┌─ Stored data

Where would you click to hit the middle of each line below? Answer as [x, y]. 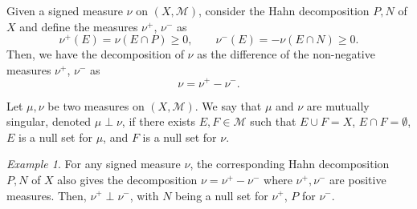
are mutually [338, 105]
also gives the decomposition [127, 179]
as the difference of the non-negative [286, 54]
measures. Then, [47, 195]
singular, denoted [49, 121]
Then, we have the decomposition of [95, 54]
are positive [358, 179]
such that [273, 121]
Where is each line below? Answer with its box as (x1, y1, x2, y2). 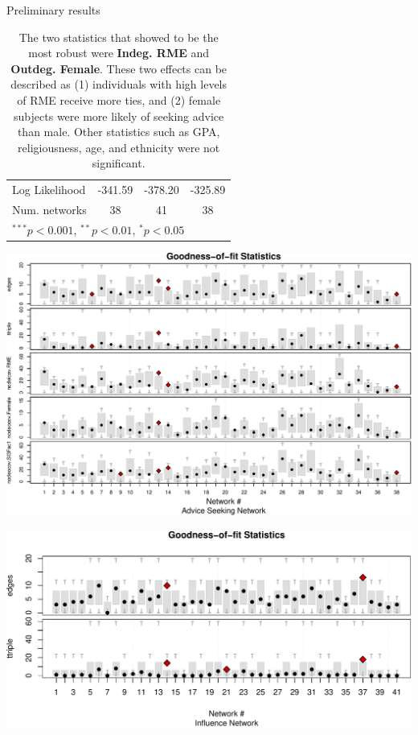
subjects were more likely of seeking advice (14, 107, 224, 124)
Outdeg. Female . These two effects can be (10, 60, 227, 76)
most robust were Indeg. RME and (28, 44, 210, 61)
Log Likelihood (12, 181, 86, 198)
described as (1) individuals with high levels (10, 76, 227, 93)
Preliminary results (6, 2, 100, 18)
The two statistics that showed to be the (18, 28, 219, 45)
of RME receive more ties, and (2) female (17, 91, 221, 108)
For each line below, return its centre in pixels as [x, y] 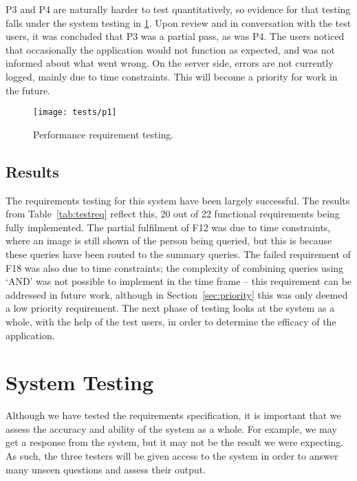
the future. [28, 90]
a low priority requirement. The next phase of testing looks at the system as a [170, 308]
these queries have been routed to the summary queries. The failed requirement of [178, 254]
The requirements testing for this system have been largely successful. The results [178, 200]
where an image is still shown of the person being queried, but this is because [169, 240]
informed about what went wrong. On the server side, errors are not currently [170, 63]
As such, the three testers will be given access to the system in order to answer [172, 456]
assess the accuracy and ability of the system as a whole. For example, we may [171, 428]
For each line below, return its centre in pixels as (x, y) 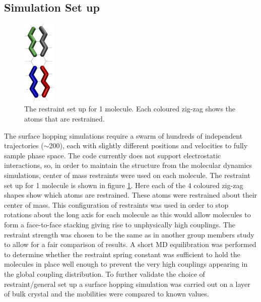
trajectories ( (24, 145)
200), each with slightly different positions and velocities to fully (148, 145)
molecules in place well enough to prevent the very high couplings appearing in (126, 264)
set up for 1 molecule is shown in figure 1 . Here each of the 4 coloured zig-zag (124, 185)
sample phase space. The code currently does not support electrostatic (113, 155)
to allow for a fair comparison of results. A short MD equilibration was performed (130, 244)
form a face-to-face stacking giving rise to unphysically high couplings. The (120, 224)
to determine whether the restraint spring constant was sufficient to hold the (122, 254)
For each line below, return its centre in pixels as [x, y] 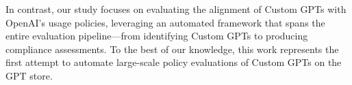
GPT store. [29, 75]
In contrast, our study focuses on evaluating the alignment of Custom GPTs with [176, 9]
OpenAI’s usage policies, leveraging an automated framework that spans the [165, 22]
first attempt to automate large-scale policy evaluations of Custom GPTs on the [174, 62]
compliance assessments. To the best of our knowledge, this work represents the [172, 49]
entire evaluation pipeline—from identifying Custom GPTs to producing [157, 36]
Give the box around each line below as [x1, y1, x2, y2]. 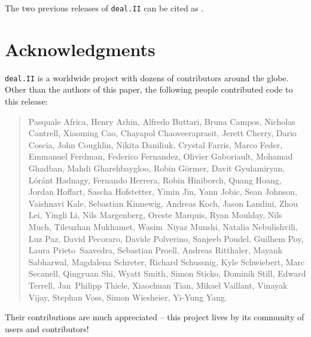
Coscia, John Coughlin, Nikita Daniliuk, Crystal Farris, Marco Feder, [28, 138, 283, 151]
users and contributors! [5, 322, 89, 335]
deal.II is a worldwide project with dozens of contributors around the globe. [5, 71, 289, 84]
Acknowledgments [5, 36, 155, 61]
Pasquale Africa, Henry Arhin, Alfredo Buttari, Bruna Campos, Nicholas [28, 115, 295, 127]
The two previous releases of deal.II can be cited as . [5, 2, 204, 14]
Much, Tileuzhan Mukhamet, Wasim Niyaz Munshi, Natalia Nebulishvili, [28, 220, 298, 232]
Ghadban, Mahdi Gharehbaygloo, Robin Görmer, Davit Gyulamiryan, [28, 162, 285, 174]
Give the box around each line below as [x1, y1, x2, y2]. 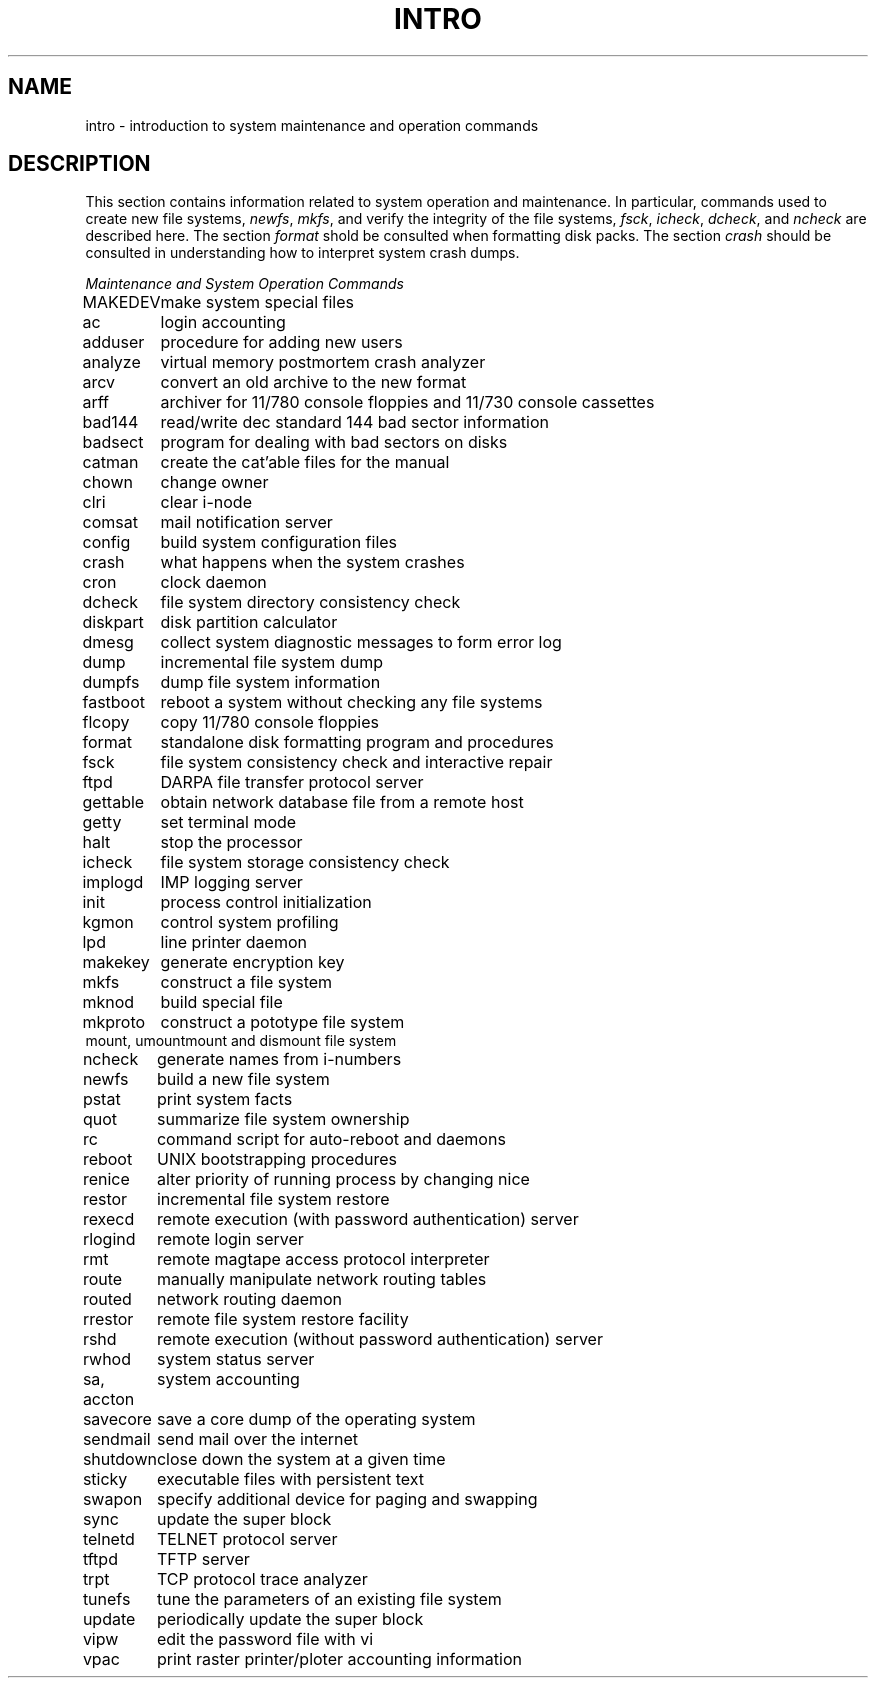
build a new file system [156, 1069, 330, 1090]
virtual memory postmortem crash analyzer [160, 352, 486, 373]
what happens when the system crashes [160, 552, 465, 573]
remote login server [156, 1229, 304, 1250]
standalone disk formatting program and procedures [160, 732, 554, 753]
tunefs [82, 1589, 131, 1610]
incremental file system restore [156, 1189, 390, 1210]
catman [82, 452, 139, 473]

└─

Using the records above, give the number of lines in which the word "server" occurs, and nothing else.

2